▶ **What you are asked to do**
Leaving out all pictures, return the records word for word.

================

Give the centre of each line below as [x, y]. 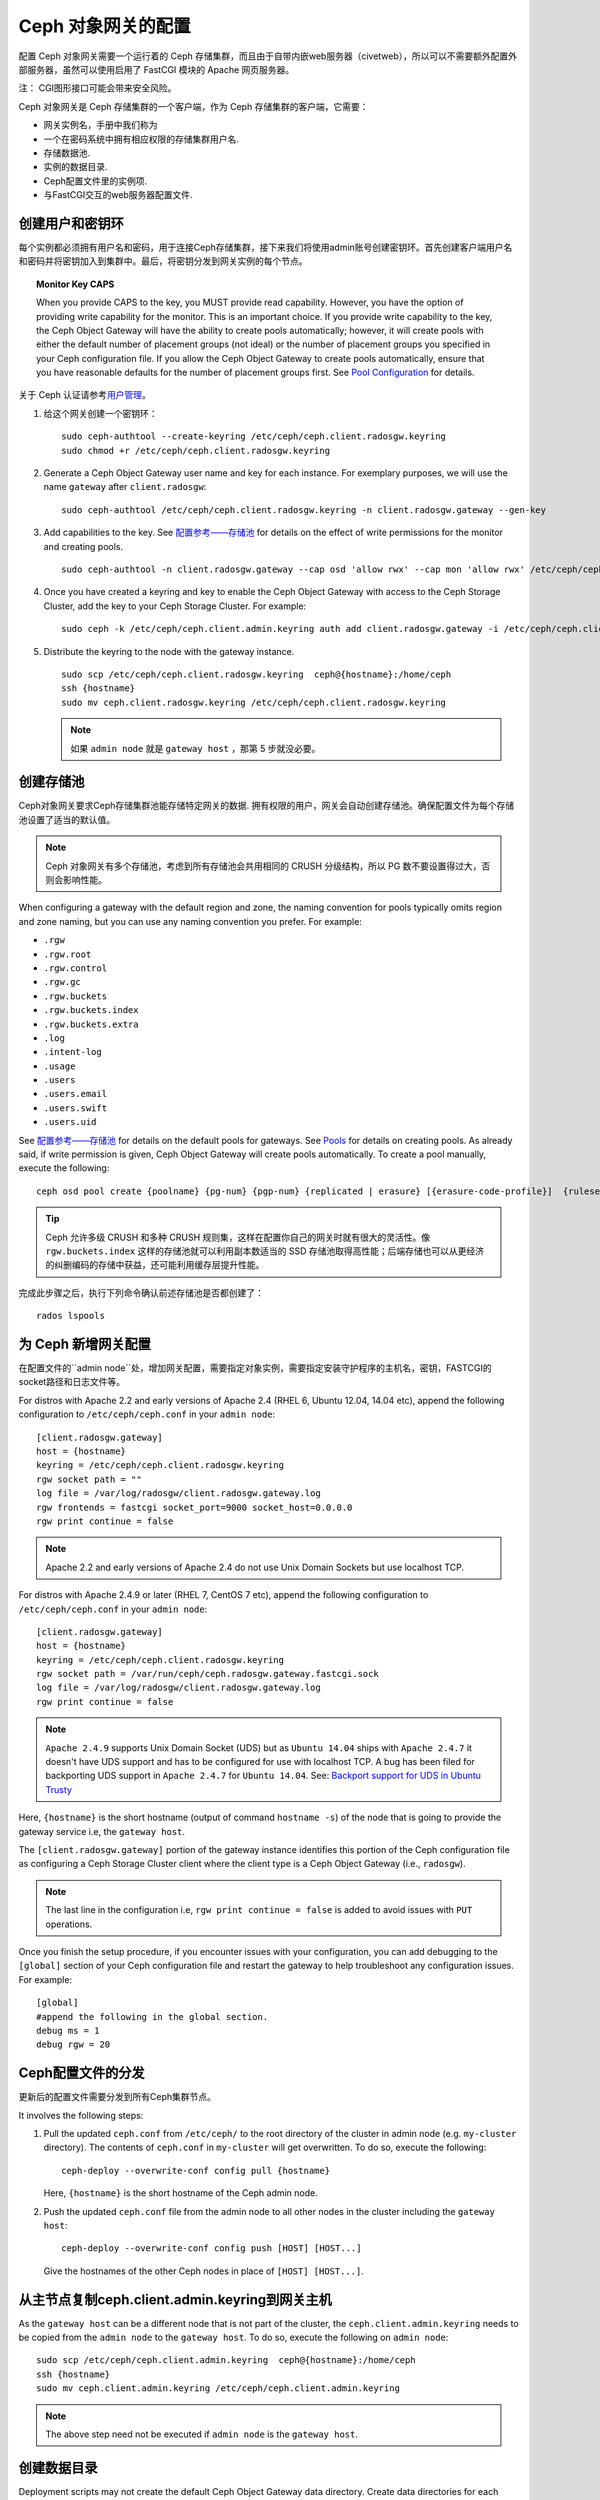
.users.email [75, 1094]
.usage [59, 1066]
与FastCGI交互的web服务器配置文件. [118, 195]
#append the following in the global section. [152, 2016]
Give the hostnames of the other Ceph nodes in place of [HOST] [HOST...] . [203, 2271]
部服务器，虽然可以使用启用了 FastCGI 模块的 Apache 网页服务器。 [156, 69]
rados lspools [70, 1316]
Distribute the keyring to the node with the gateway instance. [169, 651]

================

▶ **Answer to the problem**
Give the centre of each line below as [x, y]. 
.users.email [75, 1094]
.usage [59, 1066]
与FastCGI交互的web服务器配置文件. [118, 195]
#append the following in the global section. [152, 2016]
Give the hostnames of the other Ceph nodes in place of [HOST] [HOST...] . [203, 2271]
部服务器，虽然可以使用启用了 FastCGI 模块的 Apache 网页服务器。 [156, 69]
rados lspools [70, 1316]
Distribute the keyring to the node with the gateway instance. [169, 651]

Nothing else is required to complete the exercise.